# Why do steam bubbles increase in size as they rise?

In the following video (a customer's review of a glass kettle), we can observe water boiling: http://youtu.be/jByY5I7Xk7w?t=2m55s

As the kettle starts to boil at around 2:55, we can see large steam bubbles being formed at the bottom, where the heating element is, and these bubbles shrink as they rise. Presumably this is because they are coming into contact with cooler water. Then we get a crazy convection current for a bit before the element switches off again.
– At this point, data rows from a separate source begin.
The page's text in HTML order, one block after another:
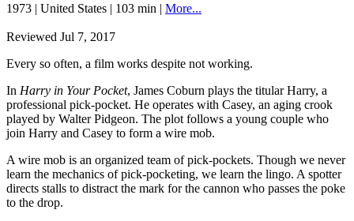
1973 | United States | 103 min | More...
Reviewed Jul 7, 2017
Every so often, a film works despite not working.
In Harry in Your Pocket, James Coburn plays the titular Harry, a
professional pick-pocket. He operates with Casey, an aging crook
played by Walter Pidgeon. The plot follows a young couple who
join Harry and Casey to form a wire mob.
A wire mob is an organized team of pick-pockets. Though we never
learn the mechanics of pick-pocketing, we learn the lingo. A spotter
directs stalls to distract the mark for the cannon who passes the poke
to the drop.
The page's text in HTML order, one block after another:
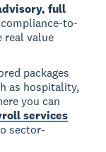
full
to-
real value
packages
as hospitality,
you can
services
sector-
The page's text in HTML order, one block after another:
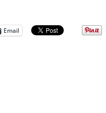
Email
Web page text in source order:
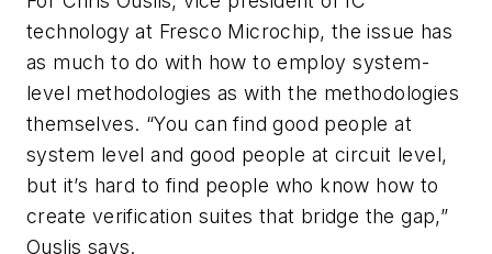
technology at Fresco Microchip, the issue has
as much to do with how to employ system-
level methodologies as with the methodologies
themselves. “You can find good people at
system level and good people at circuit level,
but it’s hard to find people who know how to
create verification suites that bridge the gap,”
Ouslis says.

After the chaotic motion has died down (and the fluid is presumably very well mixed) we see small steam bubbles being forming at the bottom, which grow as they rise. I can think of two possible explanations for this, and I'm curious as to which is correct:

1. The water is superheated. Nucleation sites exist on the bottom of the kettle, so that's where steam bubbles form. Steam is produced at the interface between steam and water, which causes the bubbles to grow as they rise.

2. The pressure at the bottom is slightly higher than at the top. Assuming a depth of 15cm, the boiling point at the bottom of the water is about $100.3^\circ \mathrm{C}$, compared to $100.0^\circ \mathrm{C}$ at the top. Bubbles form at the bottom because the heating element is still slightly hotter than $100.3^\circ \mathrm{C}$, and as they rise they drag hot water up into the slightly lower-pressure area, where it turns to steam because its boiling point lowers, and this increases the size of the bubble.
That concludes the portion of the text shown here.